» YOUR TASK
Set down the lines of the data exactly, starting at the first and stopping after the line containing "Venus-Moon (30+8+25=63).".

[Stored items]
━━━━━━━━━━
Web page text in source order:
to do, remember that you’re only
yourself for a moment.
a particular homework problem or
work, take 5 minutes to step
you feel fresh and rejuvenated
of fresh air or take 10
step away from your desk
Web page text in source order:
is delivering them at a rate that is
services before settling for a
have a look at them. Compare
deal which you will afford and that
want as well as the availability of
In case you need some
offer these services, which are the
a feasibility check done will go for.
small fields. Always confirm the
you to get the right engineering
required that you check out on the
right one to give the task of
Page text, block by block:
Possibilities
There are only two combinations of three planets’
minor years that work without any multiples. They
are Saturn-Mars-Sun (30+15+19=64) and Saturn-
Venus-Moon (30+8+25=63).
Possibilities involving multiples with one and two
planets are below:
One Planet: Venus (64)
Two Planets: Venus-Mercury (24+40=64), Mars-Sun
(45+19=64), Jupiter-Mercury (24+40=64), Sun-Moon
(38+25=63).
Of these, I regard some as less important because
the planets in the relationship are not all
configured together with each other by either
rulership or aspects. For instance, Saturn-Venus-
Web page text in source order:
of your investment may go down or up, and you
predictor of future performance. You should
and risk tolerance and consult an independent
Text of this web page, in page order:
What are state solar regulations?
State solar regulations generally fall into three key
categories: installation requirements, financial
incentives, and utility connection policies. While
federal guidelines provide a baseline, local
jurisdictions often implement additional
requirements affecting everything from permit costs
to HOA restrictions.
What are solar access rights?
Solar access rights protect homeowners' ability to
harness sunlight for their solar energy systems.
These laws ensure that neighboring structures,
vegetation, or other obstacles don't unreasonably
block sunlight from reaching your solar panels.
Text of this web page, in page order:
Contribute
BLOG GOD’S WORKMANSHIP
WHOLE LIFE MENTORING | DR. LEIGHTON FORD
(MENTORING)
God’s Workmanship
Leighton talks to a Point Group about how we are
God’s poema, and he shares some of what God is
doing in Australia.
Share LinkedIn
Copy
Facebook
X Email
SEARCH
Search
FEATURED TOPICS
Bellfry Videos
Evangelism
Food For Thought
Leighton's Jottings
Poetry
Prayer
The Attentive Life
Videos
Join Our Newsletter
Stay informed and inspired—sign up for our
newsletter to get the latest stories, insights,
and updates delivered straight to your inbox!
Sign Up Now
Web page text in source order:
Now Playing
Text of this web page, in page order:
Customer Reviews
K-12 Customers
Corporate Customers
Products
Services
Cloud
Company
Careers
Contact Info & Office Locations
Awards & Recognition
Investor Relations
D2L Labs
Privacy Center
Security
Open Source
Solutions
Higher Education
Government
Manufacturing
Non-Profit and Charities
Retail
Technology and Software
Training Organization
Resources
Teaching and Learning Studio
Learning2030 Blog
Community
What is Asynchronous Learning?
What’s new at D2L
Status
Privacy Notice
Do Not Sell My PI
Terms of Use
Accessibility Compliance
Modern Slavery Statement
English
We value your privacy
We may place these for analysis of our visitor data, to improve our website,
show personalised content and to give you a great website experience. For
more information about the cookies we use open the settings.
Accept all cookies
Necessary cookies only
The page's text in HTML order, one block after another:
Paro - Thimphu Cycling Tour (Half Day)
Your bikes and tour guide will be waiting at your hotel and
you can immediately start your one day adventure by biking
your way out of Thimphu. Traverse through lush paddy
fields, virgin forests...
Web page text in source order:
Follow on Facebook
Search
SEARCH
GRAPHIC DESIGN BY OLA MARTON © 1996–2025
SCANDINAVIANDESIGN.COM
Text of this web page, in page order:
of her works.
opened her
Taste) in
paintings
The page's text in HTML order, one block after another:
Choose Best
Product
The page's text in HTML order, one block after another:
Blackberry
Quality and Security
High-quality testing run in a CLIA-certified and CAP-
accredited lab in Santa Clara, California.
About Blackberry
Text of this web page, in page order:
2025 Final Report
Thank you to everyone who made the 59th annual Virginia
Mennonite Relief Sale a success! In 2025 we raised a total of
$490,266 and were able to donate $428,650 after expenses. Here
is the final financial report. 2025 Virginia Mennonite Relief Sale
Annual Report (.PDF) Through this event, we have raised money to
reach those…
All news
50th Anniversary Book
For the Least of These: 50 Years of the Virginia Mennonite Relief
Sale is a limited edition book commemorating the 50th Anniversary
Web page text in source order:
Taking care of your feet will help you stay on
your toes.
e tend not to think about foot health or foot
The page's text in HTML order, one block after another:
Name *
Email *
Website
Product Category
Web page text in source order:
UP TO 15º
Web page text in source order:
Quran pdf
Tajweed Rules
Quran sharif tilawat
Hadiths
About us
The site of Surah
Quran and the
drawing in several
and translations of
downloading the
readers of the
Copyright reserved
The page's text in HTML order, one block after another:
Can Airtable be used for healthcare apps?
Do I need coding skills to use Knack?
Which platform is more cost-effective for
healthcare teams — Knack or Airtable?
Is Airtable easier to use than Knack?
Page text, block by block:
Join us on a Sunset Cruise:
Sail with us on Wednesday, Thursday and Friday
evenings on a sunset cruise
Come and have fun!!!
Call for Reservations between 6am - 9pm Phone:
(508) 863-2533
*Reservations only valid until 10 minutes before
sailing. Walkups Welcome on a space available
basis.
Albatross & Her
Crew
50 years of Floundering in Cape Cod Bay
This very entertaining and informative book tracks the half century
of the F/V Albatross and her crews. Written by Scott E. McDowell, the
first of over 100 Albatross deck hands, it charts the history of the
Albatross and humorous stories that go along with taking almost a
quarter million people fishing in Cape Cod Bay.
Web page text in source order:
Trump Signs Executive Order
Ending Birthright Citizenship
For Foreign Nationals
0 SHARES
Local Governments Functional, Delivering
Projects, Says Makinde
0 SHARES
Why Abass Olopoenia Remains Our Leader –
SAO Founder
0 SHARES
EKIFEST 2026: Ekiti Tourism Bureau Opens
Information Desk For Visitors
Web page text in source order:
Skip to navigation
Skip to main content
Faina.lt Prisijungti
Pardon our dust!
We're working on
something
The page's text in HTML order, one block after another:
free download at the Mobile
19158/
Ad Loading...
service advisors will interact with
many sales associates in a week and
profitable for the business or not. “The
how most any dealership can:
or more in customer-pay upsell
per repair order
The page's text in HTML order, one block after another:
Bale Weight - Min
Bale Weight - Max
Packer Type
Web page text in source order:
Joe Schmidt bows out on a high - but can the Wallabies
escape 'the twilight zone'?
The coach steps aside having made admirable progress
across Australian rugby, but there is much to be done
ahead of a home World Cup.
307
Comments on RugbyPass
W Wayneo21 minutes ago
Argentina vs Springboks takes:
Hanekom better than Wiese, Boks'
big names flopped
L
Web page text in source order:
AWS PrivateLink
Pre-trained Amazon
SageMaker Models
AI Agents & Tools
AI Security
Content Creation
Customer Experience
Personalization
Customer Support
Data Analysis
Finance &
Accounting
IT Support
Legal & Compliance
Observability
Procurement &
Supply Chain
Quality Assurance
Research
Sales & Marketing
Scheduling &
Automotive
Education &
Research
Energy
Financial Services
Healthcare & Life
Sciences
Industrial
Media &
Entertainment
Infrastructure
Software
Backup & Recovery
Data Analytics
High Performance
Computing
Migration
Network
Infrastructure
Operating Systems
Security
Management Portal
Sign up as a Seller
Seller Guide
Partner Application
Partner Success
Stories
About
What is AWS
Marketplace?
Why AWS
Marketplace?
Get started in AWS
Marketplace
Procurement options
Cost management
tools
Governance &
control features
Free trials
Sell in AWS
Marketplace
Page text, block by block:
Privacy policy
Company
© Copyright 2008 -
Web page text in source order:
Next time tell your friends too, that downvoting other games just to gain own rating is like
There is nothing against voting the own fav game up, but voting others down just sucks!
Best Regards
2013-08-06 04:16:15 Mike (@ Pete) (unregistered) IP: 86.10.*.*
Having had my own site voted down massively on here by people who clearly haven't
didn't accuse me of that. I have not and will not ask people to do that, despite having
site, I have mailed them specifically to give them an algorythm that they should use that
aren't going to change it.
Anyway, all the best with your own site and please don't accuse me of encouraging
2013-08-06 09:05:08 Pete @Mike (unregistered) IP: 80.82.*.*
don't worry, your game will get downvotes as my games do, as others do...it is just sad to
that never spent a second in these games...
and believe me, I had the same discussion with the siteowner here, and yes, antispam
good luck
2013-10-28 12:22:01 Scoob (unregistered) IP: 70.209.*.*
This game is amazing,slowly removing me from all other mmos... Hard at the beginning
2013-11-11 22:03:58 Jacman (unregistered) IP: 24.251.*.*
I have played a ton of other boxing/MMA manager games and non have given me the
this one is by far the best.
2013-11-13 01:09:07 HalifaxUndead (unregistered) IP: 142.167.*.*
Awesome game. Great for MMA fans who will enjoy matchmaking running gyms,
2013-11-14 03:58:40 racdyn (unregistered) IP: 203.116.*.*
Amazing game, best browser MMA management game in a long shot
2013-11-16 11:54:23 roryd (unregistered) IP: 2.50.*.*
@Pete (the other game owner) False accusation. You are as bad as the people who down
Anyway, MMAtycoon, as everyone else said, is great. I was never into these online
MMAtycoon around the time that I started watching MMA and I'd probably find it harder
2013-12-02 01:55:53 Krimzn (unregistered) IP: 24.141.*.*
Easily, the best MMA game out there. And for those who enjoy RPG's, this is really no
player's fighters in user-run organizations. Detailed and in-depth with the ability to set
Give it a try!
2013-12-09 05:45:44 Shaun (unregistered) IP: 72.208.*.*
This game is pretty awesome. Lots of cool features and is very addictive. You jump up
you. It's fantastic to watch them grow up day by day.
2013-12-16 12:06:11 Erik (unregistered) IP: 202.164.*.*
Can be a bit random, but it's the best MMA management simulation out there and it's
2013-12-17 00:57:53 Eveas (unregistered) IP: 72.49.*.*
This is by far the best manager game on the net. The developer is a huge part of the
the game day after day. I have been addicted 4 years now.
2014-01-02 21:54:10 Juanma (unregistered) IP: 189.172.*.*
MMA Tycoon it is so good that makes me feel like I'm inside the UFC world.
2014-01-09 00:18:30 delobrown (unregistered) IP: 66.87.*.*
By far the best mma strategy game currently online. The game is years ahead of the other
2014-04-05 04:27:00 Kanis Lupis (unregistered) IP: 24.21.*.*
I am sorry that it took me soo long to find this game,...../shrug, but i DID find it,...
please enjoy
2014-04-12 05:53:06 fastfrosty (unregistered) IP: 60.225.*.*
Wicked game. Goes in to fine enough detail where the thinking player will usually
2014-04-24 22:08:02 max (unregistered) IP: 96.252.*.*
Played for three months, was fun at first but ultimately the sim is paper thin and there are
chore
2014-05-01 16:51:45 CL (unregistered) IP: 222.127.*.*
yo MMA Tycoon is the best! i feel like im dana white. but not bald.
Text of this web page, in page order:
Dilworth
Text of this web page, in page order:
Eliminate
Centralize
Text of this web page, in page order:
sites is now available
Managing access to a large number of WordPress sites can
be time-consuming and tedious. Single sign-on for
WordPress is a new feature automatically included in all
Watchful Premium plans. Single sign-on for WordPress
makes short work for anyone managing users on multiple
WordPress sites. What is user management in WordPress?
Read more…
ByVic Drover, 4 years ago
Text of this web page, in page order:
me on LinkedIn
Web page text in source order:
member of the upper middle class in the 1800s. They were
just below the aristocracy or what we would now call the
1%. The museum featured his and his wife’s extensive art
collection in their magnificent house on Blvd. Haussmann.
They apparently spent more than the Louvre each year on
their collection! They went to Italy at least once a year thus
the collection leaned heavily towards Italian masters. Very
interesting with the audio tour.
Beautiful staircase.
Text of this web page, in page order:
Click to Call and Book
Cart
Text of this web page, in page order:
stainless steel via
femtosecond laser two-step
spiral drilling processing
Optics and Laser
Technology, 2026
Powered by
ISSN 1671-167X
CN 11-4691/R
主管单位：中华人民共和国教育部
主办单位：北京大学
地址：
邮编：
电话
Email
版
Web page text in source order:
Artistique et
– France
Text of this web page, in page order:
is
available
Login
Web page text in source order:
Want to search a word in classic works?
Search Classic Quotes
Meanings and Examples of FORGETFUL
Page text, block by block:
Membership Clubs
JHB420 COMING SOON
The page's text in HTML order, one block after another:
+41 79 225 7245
━━━━━━━━━━
» TASK ANSWER
Web page text in source order:
to do, remember that you’re only
yourself for a moment.
a particular homework problem or
work, take 5 minutes to step
you feel fresh and rejuvenated
of fresh air or take 10
step away from your desk
Web page text in source order:
is delivering them at a rate that is
services before settling for a
have a look at them. Compare
deal which you will afford and that
want as well as the availability of
In case you need some
offer these services, which are the
a feasibility check done will go for.
small fields. Always confirm the
you to get the right engineering
required that you check out on the
right one to give the task of
Page text, block by block:
Possibilities
There are only two combinations of three planets’
minor years that work without any multiples. They
are Saturn-Mars-Sun (30+15+19=64) and Saturn-
Venus-Moon (30+8+25=63).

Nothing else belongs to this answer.